I’m all for our computer systems trying to be helpful, especially if they actually are helpful. For example, the current versions of the applications in Microsoft Office (Outlook, Word…) make suggestions as you’re typing as to what they think you might want to say. You can ignore such a suggestion and keep on typing, or you can click the <tab> key or the <right-arrow> key to accept the suggestion.

By comparison, the “trying to be helpful” but “more often deranged” auto-correct feature on Apple products like iPhones often has me pulling what little is left of my hair out (I’m not alone as you can see on DamnYouAutocorrect.com).

There are certainly ways in which I think computers could be more accommodating. For example, I keep a separate folder for each of my work projects, where such a folder contains everything associated with that project. When I resume work on a Word document that’s already stored in a particular folder and I select the Insert > Pictures > From This Device command, the system always defaults to my main Pictures folder, which I can understand, but which I never use. When I think of all the projects I work on, it would make my life so much easier if the system defaulted to the folder containing the Word document with which I was currently working.

Of course, the programmers who originally created the Word application did their best. They selected a reasonably intuitive default mode of operation. There’s no way they could accommodate all the various ways in which different users wish to work. This is where artificial intelligence (AI) could come into the picture. It could watch the way I work and then tailor the ways in which commands like Insert > Pictures > From This Device perform their magic to support my modus operandi.

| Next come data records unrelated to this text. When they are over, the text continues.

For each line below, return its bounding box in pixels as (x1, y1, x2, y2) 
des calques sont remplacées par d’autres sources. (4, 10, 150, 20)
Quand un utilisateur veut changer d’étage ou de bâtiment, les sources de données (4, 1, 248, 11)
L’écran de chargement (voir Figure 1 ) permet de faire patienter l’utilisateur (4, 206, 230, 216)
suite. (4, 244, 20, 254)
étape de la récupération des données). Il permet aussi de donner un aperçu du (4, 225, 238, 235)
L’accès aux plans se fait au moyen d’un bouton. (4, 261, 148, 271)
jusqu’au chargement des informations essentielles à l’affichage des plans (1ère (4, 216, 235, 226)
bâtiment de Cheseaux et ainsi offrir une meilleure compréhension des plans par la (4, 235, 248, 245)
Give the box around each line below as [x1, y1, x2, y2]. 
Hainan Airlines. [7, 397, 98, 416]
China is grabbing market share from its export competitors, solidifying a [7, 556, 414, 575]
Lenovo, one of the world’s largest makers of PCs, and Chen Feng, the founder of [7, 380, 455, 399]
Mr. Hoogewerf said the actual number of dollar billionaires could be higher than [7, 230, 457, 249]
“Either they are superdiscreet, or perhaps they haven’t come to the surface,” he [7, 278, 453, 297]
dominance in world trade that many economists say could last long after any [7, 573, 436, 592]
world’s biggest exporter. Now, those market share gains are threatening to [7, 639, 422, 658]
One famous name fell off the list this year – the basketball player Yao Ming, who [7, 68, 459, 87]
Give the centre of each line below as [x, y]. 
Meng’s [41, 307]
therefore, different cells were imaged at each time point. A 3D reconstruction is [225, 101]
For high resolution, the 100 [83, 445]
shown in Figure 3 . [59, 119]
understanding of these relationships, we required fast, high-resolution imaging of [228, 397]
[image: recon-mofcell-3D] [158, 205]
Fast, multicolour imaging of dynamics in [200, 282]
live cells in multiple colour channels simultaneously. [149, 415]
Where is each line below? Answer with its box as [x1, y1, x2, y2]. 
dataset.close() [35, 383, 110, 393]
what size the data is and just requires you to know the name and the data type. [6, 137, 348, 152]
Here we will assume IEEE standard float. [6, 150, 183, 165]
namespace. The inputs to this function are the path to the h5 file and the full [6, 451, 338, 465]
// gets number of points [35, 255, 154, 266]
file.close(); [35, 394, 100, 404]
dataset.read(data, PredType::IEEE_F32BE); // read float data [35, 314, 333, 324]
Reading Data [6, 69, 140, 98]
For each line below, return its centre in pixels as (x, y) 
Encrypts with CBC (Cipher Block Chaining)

This form of AI enhancement could be extended to a wide variety of boring, time-consuming, repetitive tasks. I often find myself doing something over and over again—oftentimes this involves some base task augmented with slight modifications on each iteration. For example, resizing 100 images, changing their size and resolution, treating portrait mode different to landscape mode. It’s possible to set up a script to do this sort of thing, if you know what you are doing, which I don’t. It would be awesome if the system could observe me doing the first couple of images and then say, “Do you want me to do this with the remaining images in this folder?”

Having said this… I recently started receiving emails from something called Microsoft Viva with the subject line “Your Daily Briefing.” I’ve been deleting these without looking at them because the first ones I saw didn’t appear to contain anything interesting.

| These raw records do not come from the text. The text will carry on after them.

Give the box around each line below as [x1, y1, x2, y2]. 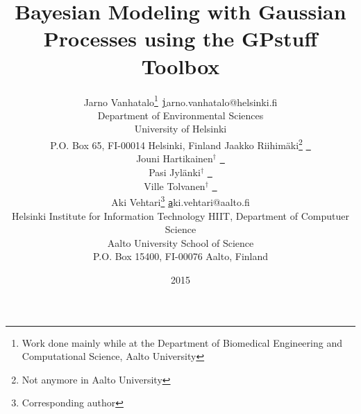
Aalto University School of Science [107, 235, 254, 250]
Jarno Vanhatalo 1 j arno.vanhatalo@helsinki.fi [83, 92, 278, 109]
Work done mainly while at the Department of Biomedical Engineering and [22, 335, 342, 350]
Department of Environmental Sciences [97, 107, 264, 122]
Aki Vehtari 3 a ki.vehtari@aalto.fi [111, 193, 250, 209]
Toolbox [141, 51, 220, 80]
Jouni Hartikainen [136, 151, 213, 166]
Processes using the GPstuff [43, 24, 318, 53]
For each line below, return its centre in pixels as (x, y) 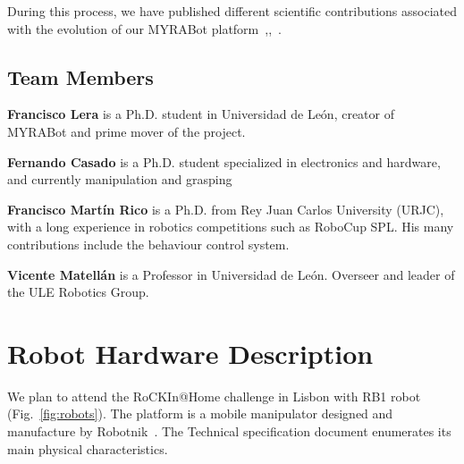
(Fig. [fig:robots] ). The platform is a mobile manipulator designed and (200, 413)
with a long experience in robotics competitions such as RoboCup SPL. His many (231, 227)
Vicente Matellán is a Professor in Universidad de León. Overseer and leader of (231, 274)
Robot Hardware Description (190, 353)
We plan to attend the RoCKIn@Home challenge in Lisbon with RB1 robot (214, 396)
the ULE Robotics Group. (78, 292)
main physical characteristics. (88, 448)
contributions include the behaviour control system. (148, 244)

This morning (November 4), however, I happened to glance at today’s offering, and I was somewhat taken aback by what I saw. Under a section entitled “Commitments and follow-ups” I found two entries. The first was titled “Re your idea to increase media coverage,” where this title was a link to a previous email. The body of this entry read as follows:

      9 days ago you said, “That’s a great topic. I will get it to you by Nov 3.”

The second entry, which was associated with the first, was titled “I still owe you an article.” Once again, this title was a link to an email that I’d sent yesterday. The body of this entry read as follows:

      Yesterday you said, “I’m running behind—I’ll try to get it to you tomorrow.”

There’s an old saying, “Be careful what you wish for.” I’m not sure if what my system is doing falls under the AI umbrella, but there’s no doubt it’s reading my emails and extracting contextual information out of them. On the one hand, this is obviously helpful (I’m poised to start work on the promised prose). On the other hand, I have to say that it seems a bit creepy, like someone rooting through one’s personal belongings.

What are your thoughts on this? Are you for or against? And what do you think we might see next along these lines?